The task:
Return every entry exactly as written, with the pictures removed.

(Stored data)

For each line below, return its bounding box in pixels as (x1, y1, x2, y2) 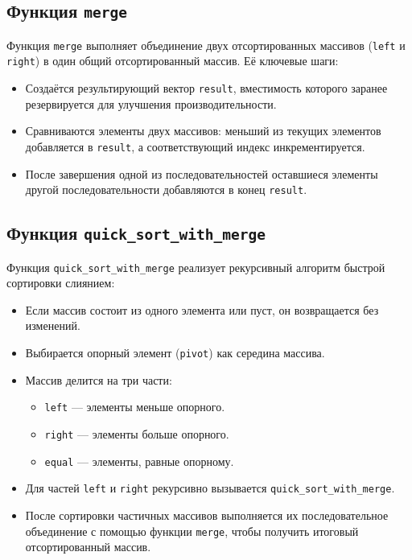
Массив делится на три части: (25, 371, 172, 388)
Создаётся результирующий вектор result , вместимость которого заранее (25, 80, 388, 97)
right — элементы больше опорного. (44, 425, 229, 442)
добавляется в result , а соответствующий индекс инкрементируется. (25, 138, 365, 154)
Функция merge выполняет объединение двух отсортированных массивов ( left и (6, 36, 406, 53)
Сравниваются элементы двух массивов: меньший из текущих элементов (25, 122, 381, 139)
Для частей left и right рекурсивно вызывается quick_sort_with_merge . (25, 480, 395, 496)
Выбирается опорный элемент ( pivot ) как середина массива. (25, 344, 325, 361)
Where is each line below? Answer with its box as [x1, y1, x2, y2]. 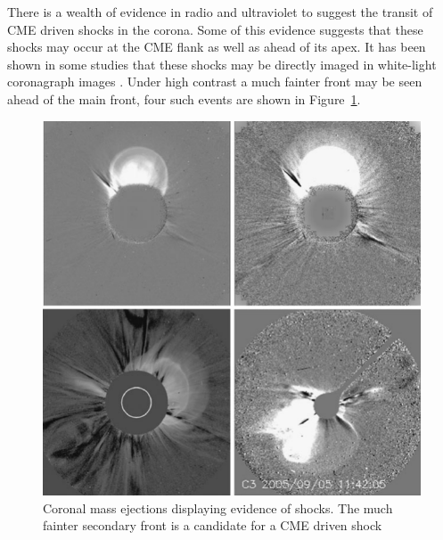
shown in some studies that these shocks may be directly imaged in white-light [7, 54, 437, 73]
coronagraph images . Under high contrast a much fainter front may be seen [7, 72, 422, 91]
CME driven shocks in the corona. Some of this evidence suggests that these [7, 20, 423, 38]
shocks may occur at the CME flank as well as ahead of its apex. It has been [7, 37, 426, 56]
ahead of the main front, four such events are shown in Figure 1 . [7, 89, 361, 108]
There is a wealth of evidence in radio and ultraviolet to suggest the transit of [7, 3, 433, 20]
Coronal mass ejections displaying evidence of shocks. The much [43, 498, 393, 517]
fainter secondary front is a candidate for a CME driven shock [43, 516, 382, 535]
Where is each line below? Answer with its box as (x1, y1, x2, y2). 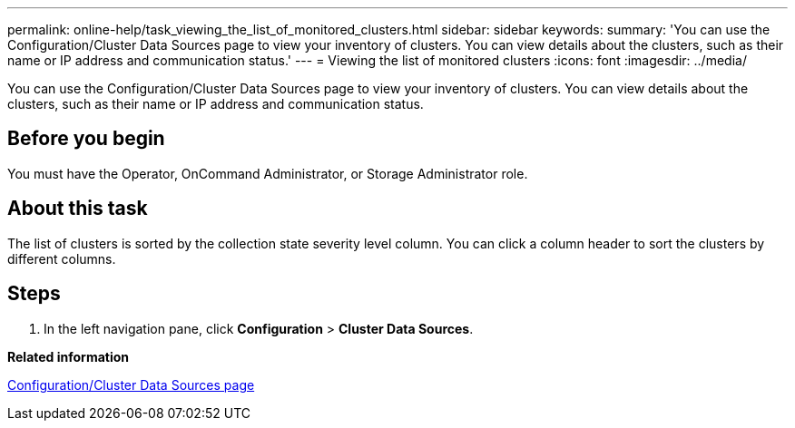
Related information (7, 348, 130, 365)
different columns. (7, 250, 116, 267)
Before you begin (7, 127, 165, 151)
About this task (7, 197, 148, 220)
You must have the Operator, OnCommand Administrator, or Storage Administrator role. (7, 165, 528, 181)
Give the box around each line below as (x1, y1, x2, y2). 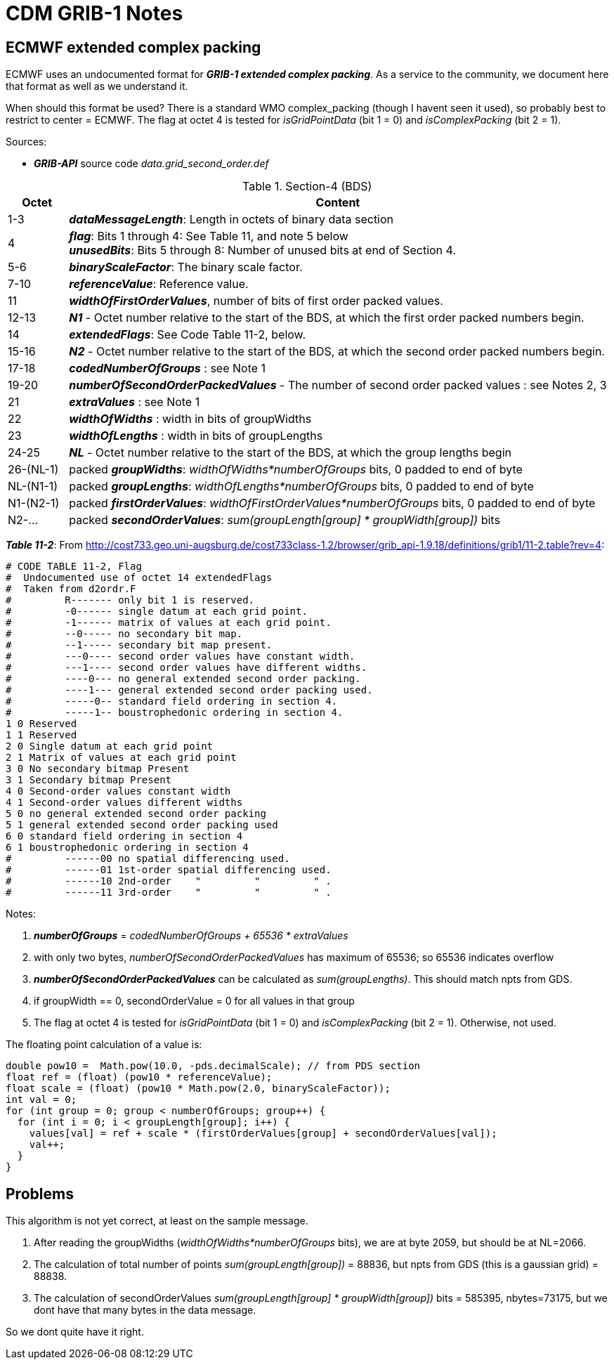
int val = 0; (6, 1094, 77, 1106)
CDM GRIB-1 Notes (6, 1, 183, 25)
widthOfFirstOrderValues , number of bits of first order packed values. (69, 294, 443, 308)
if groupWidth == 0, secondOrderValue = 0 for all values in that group (34, 995, 355, 1007)
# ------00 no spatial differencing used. (6, 853, 290, 865)
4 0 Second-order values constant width (6, 785, 231, 797)
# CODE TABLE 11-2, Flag (6, 561, 142, 573)
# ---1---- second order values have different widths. (6, 662, 367, 674)
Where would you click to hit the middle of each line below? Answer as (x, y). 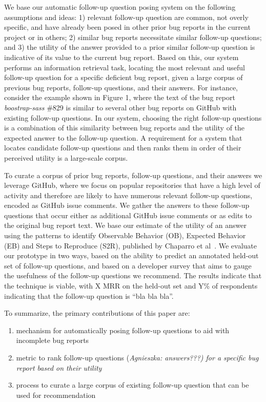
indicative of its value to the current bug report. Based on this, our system (121, 57)
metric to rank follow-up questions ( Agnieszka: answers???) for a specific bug (137, 357)
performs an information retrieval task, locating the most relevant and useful (125, 67)
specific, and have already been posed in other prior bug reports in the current (127, 27)
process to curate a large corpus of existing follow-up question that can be (132, 385)
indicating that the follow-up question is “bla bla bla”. (89, 295)
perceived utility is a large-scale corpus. (66, 157)
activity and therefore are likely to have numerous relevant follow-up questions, (128, 195)
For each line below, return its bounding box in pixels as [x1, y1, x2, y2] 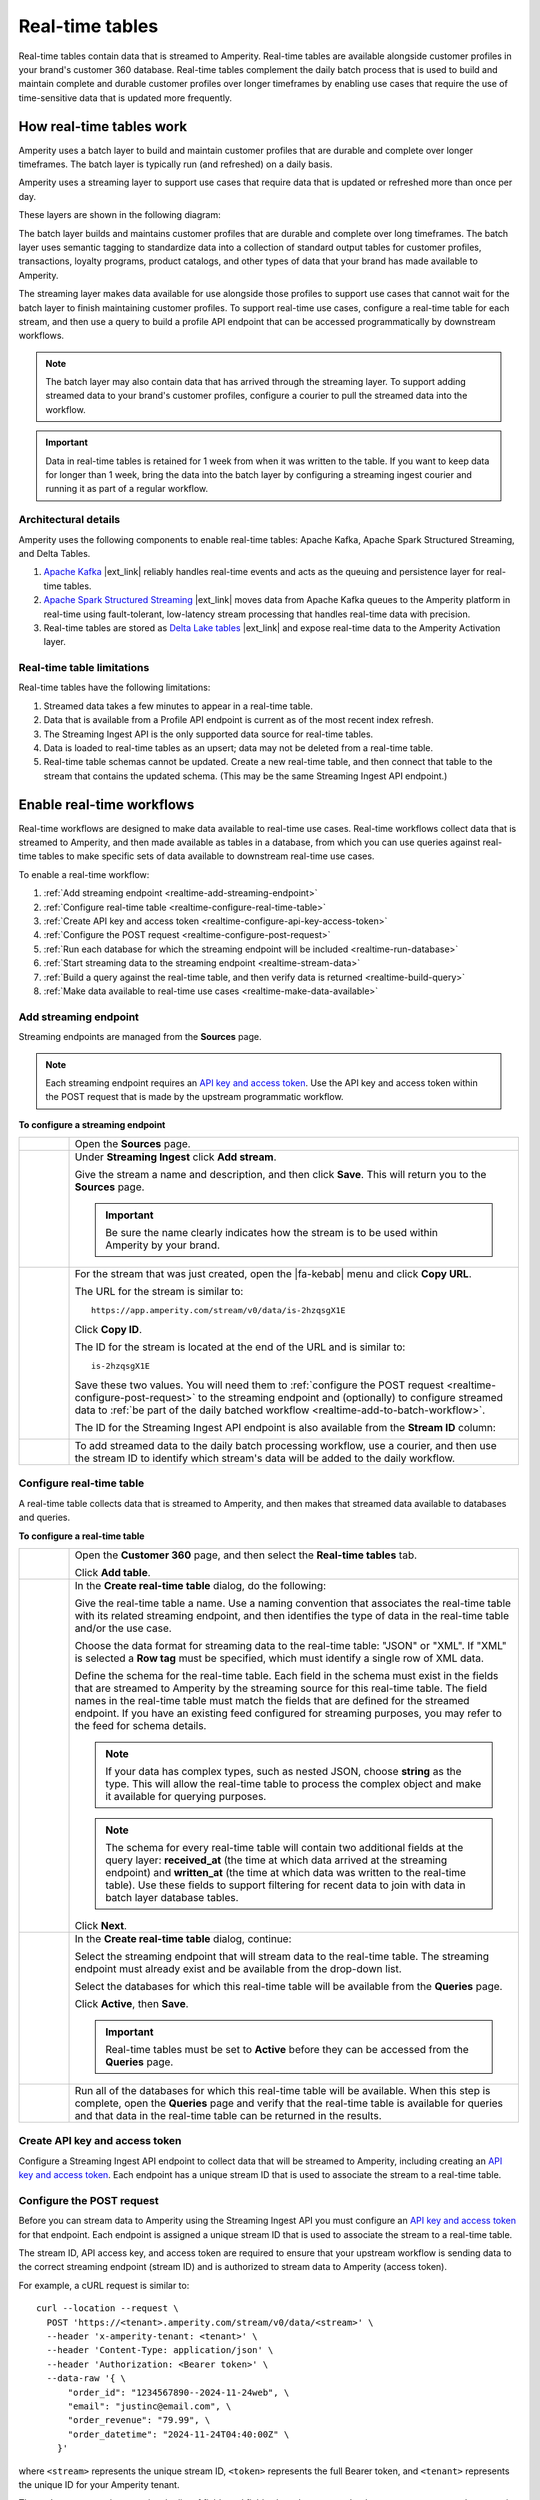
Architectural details [18, 513, 120, 527]
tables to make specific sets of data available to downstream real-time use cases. [38, 850, 375, 862]
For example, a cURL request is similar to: [18, 2279, 190, 2291]
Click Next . [74, 1919, 127, 1933]
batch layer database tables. [105, 1891, 239, 1905]
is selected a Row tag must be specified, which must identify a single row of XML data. [74, 1651, 484, 1665]
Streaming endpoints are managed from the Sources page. [18, 1031, 262, 1043]
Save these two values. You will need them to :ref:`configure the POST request [74, 1378, 445, 1392]
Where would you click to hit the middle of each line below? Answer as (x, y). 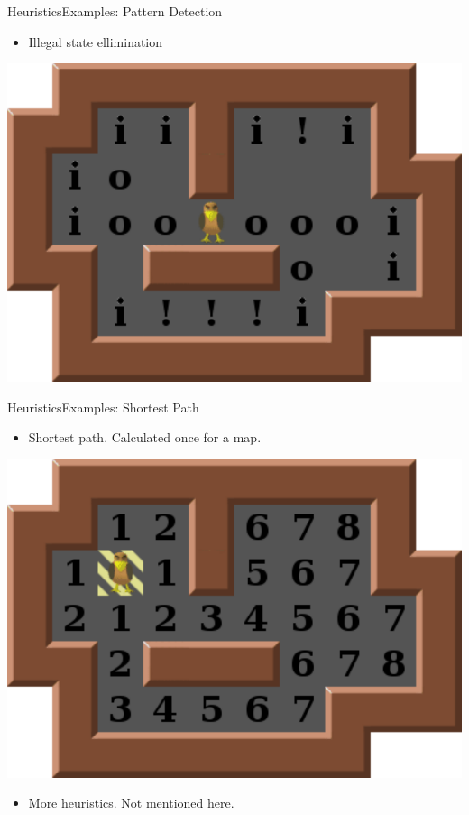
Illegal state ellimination (96, 41)
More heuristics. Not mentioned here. (131, 803)
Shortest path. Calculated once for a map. (145, 437)
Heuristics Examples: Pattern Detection (115, 11)
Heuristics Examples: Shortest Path (103, 407)
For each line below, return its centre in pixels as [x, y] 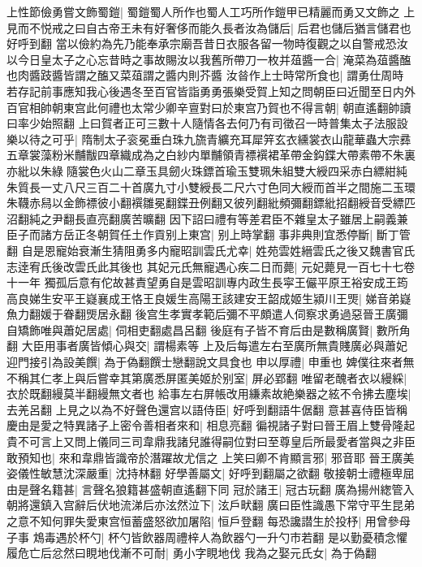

Output of the task:
For each line below, return its bounding box in pixels as (x1, y1, x2, y2) 
Массив делится на три части: (25, 371, 172, 388)
Создаётся результирующий вектор result , вместимость которого заранее (25, 80, 388, 97)
right — элементы больше опорного. (44, 425, 229, 442)
добавляется в result , а соответствующий индекс инкрементируется. (25, 138, 365, 154)
Функция merge выполняет объединение двух отсортированных массивов ( left и (6, 36, 406, 53)
Сравниваются элементы двух массивов: меньший из текущих элементов (25, 122, 381, 139)
Для частей left и right рекурсивно вызывается quick_sort_with_merge . (25, 480, 395, 496)
Выбирается опорный элемент ( pivot ) как середина массива. (25, 344, 325, 361)
Where is each line below? Answer with its box as [x1, y1, x2, y2]. 
shown in some studies that these shocks may be directly imaged in white-light [7, 54, 437, 73]
coronagraph images . Under high contrast a much fainter front may be seen [7, 72, 422, 91]
CME driven shocks in the corona. Some of this evidence suggests that these [7, 20, 423, 38]
shocks may occur at the CME flank as well as ahead of its apex. It has been [7, 37, 426, 56]
ahead of the main front, four such events are shown in Figure 1 . [7, 89, 361, 108]
There is a wealth of evidence in radio and ultraviolet to suggest the transit of [7, 3, 433, 20]
Coronal mass ejections displaying evidence of shocks. The much [43, 498, 393, 517]
fainter secondary front is a candidate for a CME driven shock [43, 516, 382, 535]
Where is each line below? Answer with its box as (x1, y1, x2, y2). 
Related information (7, 348, 130, 365)
different columns. (7, 250, 116, 267)
Before you begin (7, 127, 165, 151)
About this task (7, 197, 148, 220)
You must have the Operator, OnCommand Administrator, or Storage Administrator role. (7, 165, 528, 181)
Give the box around each line below as (x1, y1, x2, y2). 
int val = 0; (6, 1094, 77, 1106)
CDM GRIB-1 Notes (6, 1, 183, 25)
widthOfFirstOrderValues , number of bits of first order packed values. (69, 294, 443, 308)
if groupWidth == 0, secondOrderValue = 0 for all values in that group (34, 995, 355, 1007)
# ------00 no spatial differencing used. (6, 853, 290, 865)
4 0 Second-order values constant width (6, 785, 231, 797)
# CODE TABLE 11-2, Flag (6, 561, 142, 573)
# ---1---- second order values have different widths. (6, 662, 367, 674)
Where would you click to hit the middle of each line below? Answer as (x, y). 
indicative of its value to the current bug report. Based on this, our system (121, 57)
metric to rank follow-up questions ( Agnieszka: answers???) for a specific bug (137, 357)
performs an information retrieval task, locating the most relevant and useful (125, 67)
specific, and have already been posed in other prior bug reports in the current (127, 27)
process to curate a large corpus of existing follow-up question that can be (132, 385)
indicating that the follow-up question is “bla bla bla”. (89, 295)
perceived utility is a large-scale corpus. (66, 157)
activity and therefore are likely to have numerous relevant follow-up questions, (128, 195)
For each line below, return its bounding box in pixels as [x1, y1, x2, y2] 
Architectural details [18, 513, 120, 527]
tables to make specific sets of data available to downstream real-time use cases. [38, 850, 375, 862]
For example, a cURL request is similar to: [18, 2279, 190, 2291]
Click Next . [74, 1919, 127, 1933]
batch layer database tables. [105, 1891, 239, 1905]
is selected a Row tag must be specified, which must identify a single row of XML data. [74, 1651, 484, 1665]
Streaming endpoints are managed from the Sources page. [18, 1031, 262, 1043]
Save these two values. You will need them to :ref:`configure the POST request [74, 1378, 445, 1392]
Where would you click to hit the middle of each line below? Answer as (x, y). 
Illegal state ellimination (96, 41)
More heuristics. Not mentioned here. (131, 803)
Shortest path. Calculated once for a map. (145, 437)
Heuristics Examples: Pattern Detection (115, 11)
Heuristics Examples: Shortest Path (103, 407)
For each line below, return its centre in pixels as [x, y] 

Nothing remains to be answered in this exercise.